In the data below, find each line containing the string "perfect" and return it.
SUPPLIED RECORDS Block Start
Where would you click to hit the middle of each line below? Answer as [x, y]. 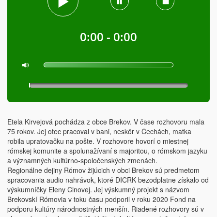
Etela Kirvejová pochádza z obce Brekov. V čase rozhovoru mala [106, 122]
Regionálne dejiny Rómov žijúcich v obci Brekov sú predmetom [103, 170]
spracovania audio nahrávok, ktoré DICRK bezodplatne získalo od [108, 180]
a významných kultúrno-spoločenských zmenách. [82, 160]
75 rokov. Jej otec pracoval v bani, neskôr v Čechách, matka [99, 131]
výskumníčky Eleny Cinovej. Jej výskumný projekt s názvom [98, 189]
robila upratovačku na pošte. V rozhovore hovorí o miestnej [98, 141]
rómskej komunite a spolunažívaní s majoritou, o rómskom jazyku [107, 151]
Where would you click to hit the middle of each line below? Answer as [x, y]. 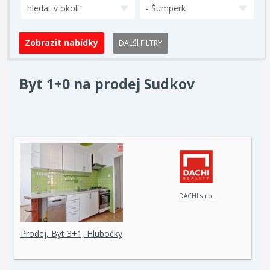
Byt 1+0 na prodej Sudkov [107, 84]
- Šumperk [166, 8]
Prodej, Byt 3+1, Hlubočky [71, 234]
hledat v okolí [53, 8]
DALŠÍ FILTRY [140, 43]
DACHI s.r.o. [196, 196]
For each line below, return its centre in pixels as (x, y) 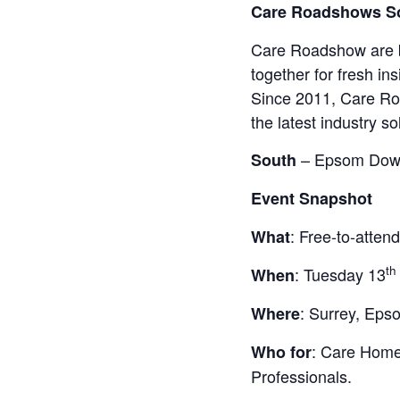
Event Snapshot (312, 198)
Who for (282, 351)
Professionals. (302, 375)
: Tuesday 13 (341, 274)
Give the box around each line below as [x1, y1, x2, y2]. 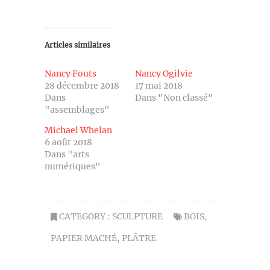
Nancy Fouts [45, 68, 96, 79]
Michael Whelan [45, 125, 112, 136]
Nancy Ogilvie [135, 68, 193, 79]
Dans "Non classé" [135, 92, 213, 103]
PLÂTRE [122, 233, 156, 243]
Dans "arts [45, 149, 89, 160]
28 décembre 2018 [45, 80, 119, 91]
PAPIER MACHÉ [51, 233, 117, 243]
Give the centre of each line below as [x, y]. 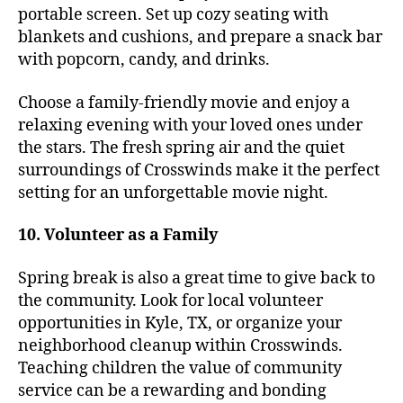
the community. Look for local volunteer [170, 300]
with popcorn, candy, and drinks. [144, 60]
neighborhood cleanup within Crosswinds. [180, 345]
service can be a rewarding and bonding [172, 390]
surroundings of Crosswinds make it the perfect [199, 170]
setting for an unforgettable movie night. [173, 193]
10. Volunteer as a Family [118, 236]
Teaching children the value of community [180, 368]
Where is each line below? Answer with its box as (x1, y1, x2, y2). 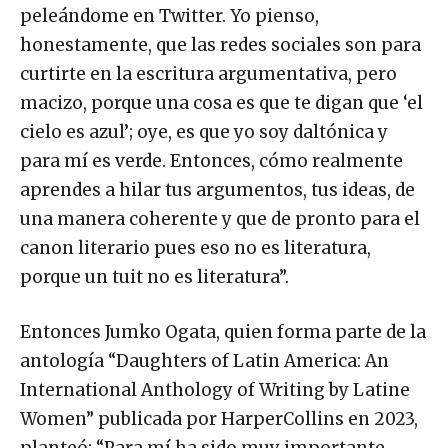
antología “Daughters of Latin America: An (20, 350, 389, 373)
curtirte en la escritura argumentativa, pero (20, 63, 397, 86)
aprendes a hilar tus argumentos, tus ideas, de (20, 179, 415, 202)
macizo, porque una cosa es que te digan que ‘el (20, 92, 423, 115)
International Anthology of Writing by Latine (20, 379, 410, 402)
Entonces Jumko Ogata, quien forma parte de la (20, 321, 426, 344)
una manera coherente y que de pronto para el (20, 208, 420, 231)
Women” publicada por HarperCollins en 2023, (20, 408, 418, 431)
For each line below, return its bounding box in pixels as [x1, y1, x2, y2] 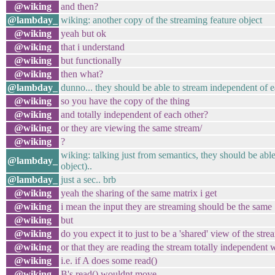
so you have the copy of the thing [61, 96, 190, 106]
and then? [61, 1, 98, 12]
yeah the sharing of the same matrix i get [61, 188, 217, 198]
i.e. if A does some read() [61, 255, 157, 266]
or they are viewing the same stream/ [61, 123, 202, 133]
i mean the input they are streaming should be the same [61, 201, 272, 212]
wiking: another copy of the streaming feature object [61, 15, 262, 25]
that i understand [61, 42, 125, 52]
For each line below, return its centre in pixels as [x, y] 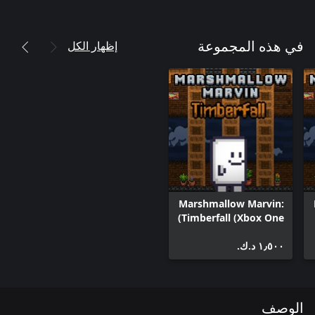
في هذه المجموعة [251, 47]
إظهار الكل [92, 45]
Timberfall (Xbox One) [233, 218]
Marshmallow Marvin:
SUPPLIED RECORDS Block End
SUPPLIED RECORDS Block Start
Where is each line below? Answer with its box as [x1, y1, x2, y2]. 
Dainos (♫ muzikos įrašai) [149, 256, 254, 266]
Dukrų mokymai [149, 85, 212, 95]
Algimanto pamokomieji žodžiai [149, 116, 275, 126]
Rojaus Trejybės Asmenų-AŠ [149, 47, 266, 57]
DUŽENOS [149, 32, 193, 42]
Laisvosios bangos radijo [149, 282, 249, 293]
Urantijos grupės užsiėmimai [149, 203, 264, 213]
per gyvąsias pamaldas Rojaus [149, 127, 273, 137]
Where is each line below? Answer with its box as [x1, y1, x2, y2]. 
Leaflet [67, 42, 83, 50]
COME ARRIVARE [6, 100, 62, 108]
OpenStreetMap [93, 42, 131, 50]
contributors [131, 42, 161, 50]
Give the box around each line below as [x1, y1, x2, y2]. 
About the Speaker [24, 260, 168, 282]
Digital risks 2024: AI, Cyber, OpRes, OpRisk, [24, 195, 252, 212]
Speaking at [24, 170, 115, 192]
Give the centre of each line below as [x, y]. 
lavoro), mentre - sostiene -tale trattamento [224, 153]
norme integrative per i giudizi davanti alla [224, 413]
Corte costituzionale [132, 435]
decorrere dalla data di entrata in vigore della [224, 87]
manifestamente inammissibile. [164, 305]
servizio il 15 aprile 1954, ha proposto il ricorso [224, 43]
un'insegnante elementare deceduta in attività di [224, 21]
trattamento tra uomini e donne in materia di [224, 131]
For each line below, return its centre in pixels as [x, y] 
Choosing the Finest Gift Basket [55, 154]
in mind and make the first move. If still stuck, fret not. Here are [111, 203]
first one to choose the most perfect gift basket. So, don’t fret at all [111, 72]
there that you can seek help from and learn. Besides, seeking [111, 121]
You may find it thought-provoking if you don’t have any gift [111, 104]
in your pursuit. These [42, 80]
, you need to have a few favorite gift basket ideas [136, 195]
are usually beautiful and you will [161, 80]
SUPPLIED RECORDS Block End
#### WRITTEN REPLY:
surroundings of Crosswinds make it the perfect [199, 170]
first one to choose the most perfect gift basket. So, don’t fret at all [111, 72]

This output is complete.